Greene Street will open today at 3734 Spruce St., where Dolbey’s Bookstore used to be before it closed last March.

“Our mission is to promote recycling in the most beautiful way possible,” the store’s owner Lynne Mastrilli said. “We want to present consignment in the most beautiful way we can and remind people that it’s the right thing to do.”

Though it is a used clothing store, Greene Street is committed to high standards. They will only accept clothes that are in excellent condition and are not more than two years old in terms of style.

“We try to keep the items up-to-date in fashion trends,” manager Kelly Vignola added. “With the amount of brands we have, everyone can come in and find something that fits their fashion personality.”

The store is also committed to making sure they have something for everyone.

“We aren’t just high-end. We’re Gap to Gucci,” said Casey Drucquer, Greene Street’s head of marketing.

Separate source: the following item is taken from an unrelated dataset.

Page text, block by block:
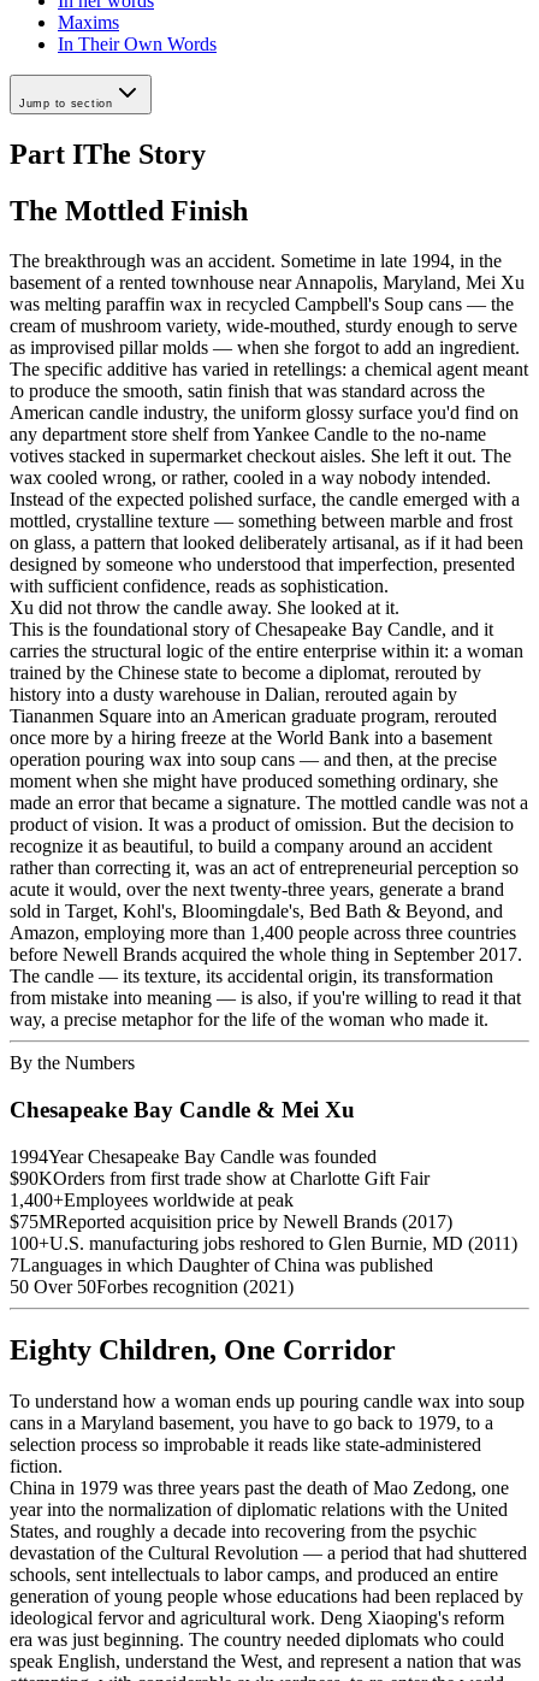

The University believes Greene Street will be a welcomed addition to campus.

“There’s a different class of consignment stores that have become prevalent in the marketplace,” said Ed Datz, executive director of real estate at Penn’s Facilities and Real Estate Services. “We felt that the University community would really embrace this trend.”

To start a consignment, one must bring in at least 10 items of clothing. Greene Street will offer a 40 percent commission on the clothes it accepts.

“It’s a great way to make money as a student,” Drucquer said.

Greene Street’s opening in University City will be the store’s ninth location. Their other stores are located in other parts of Philadelphia and New Jersey, and they will be opening in SoHo, New York, at the end of March.

Mastrilli and her employees are excited about opening in University City.

“There are students, faculty, tourists and parents [here],” she said. “There’s something about the perfect storm of everything about the college experience that works well with our business.”

This has proven to be true for Greene Street’s location in Princeton, N.J., which attracts many students from Princeton University.

“Our goal is to beat our Princeton store,” Mastrilli said.

Mastrilli and her staff hope that Penn students will be receptive to the new location on campus.

“We have something for everyone, [but] it’s a new concept,” she added. “Ultimately, students will be the judge.”

Students already seem eager to try out the new spot.

“I think it could be cool because people here are really into fashion,” College freshman Kati Holland said. “It’s an easy way to revamp your wardrobe and get rid of stuff you don’t want.”

College freshman Brittany Bolden added, “I think it’s a great idea … I’d definitely check it out.”